Regional integration,inter-dependence undermined, says ex-Foreign Secy

Brexit catastrophic, says former FM Bogollagama




By Shamindra Ferdinando

Former Foreign Minister Rohitha Bogollagama yesterday asserted that UK’s exit from the EU would certainly hurt Sri Lanka.

Bogollagama said the Brexit couldn’t have happened at a worse time for Sri Lanka, particularly against the backdrop of the ongoing negotiations to regain GSP plus trade concessions.

Responding to a query, Bogollagama told The Island that the British exit would cause chaos in both UK as well as EU territory, thereby affecting large markets and resulting in catastrophic losses to smaller economies.

The stabilization process would take time and smaller economies could be badly affected, Bogollagama said, urging the government to review the situation as a matter of utmost priority.


The former Minister said that the Sirisena-Wickremesinghe government had blundered by backing Cameron as well as

Labour led campaign to remain within the EU. Pointing out that an influential section of outgoing Premier David Cameron’s Conservative party had strongly campaigned for the UK exit, Bogollagama said that the government should have remained neutral.

Both the government and the influential diaspora groups backed Cameron’s campaign.

Bogollagama said that Brexit would surely inspire nationalist sentiments in other EU territories leading to political upheaval. Premier Cameron’s successor would pursue a British first policy, thereby compelling all nations, including Sri Lanka to seek enhanced bilateral relations.

Bogollagama emphasized that EU wouldn’t be really EU without the UK and the British exit was certainly one of the most significant events to take place this century.

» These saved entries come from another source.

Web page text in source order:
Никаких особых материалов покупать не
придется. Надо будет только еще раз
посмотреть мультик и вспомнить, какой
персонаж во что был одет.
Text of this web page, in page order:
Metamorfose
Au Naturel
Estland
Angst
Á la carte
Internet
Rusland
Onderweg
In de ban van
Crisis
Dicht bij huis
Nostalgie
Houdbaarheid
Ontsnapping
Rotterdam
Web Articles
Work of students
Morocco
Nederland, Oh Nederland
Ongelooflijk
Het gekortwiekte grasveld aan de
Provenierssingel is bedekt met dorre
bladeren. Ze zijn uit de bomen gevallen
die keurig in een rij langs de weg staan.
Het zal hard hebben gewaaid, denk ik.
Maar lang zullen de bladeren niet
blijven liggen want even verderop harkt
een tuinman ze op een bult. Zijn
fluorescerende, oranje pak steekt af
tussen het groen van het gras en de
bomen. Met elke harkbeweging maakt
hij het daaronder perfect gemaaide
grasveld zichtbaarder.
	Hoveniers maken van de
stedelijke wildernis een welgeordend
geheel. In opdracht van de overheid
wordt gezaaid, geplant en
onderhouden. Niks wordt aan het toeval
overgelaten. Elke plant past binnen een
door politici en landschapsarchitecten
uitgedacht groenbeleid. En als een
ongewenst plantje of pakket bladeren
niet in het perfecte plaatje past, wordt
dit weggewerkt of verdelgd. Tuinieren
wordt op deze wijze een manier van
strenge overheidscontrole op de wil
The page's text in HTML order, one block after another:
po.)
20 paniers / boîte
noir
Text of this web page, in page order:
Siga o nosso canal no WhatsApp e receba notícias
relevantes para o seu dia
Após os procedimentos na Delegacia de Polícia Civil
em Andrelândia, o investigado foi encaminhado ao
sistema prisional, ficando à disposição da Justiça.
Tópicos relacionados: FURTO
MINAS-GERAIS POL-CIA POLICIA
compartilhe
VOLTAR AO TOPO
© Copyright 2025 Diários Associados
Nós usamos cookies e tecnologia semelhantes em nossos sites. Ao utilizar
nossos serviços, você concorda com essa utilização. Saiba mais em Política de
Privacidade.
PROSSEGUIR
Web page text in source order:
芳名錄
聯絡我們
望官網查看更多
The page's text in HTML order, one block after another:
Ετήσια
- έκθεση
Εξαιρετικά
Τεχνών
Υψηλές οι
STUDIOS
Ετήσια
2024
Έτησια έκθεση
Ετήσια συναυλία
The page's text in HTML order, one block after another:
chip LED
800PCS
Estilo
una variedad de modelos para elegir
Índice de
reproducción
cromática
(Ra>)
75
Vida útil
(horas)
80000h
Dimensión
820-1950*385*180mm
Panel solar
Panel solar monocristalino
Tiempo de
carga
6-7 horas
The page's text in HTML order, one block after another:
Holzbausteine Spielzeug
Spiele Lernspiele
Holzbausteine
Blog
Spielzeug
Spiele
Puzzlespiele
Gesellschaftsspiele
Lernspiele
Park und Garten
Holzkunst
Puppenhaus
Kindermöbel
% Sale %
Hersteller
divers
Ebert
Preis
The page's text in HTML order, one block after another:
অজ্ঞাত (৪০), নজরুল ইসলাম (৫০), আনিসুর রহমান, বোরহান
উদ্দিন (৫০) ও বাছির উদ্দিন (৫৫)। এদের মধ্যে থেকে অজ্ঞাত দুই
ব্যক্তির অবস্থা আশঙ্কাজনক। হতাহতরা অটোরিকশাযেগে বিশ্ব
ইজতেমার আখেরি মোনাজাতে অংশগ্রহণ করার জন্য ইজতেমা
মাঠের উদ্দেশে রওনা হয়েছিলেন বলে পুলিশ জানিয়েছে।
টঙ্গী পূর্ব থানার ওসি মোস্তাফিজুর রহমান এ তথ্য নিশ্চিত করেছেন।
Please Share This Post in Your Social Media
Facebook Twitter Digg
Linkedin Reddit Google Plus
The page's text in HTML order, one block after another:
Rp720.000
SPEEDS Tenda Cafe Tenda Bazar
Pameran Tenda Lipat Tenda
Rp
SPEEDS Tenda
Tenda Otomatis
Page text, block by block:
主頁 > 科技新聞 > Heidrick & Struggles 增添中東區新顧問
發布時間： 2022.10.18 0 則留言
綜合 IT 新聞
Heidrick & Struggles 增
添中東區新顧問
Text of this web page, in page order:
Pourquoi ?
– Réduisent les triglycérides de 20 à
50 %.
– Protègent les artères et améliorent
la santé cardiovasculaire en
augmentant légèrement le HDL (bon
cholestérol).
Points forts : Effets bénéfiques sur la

Former Foreign Secretary H. M. G. S. Palihakkara, too, declared that Brexit would be disadvantageous to Sri Lanka. The veteran said that the overwhelming British vote to secede underscored that regional integration and interdependence of states weren’t the panacea for problems. The UK move would strengthen those who had been pushing for traditional sovereignty and heritage at the expense of much touted European integration. Palihakkara stressed that ‘Brexit’ was likely to influence similar sentiments in other parts of the world. Palihakkara, who had been Sri Lanka’s Permanent Representative to UN in New York said that such an eventuality would have been unthinkable about a year ago. Many wouldn’t have taken ‘yes’ vote for ‘Brexit’ seriously at the time, Cameron won May 2015 parliamentary polls, Palihakkara said.

Asked whether ‘Brexit’ would be advantageous to Sri Lanka, a serving diplomat told The Island that it would cut both ways. The diplomat said that perhaps it would be easier to deal bilaterally with the EU rather than in a grouping. But the need to positively engage the UK in a more concerted manner should be a high priority, the official said, adding that a re-thinking of strategy was required.

A senior spokesperson for the Global Sri Lanka Forum (GSLF) told The Island that the Brexit as well as its impact on other countries within the grouping would certainly weaken those promoting separatist sentiments. Asked to explain, Diaspora groups, particularly those based in the UK had brazenly exploited major political parties to influence the EU ban on fish exports from Sri Lanka as well as GSP plus. European politicians had no option but to dance to the tune of those who could have delivered sizable block votes to them; the spokesperson said, adding that the EU played a pivotal role in US-led project to adopt a resolution on Sri Lanka at the Geneva-based United Nations Human Rights Council (UNHRC). The GSLF expressed confidence that the next British government would certainly change its position vis a vis Sri Lanka. Cameron’s efforts to appease the Diaspora over the past 18 months should be compared with British action aimed at hauling Sri Lanka up before a hybrid war crimes court, the spokesperson said.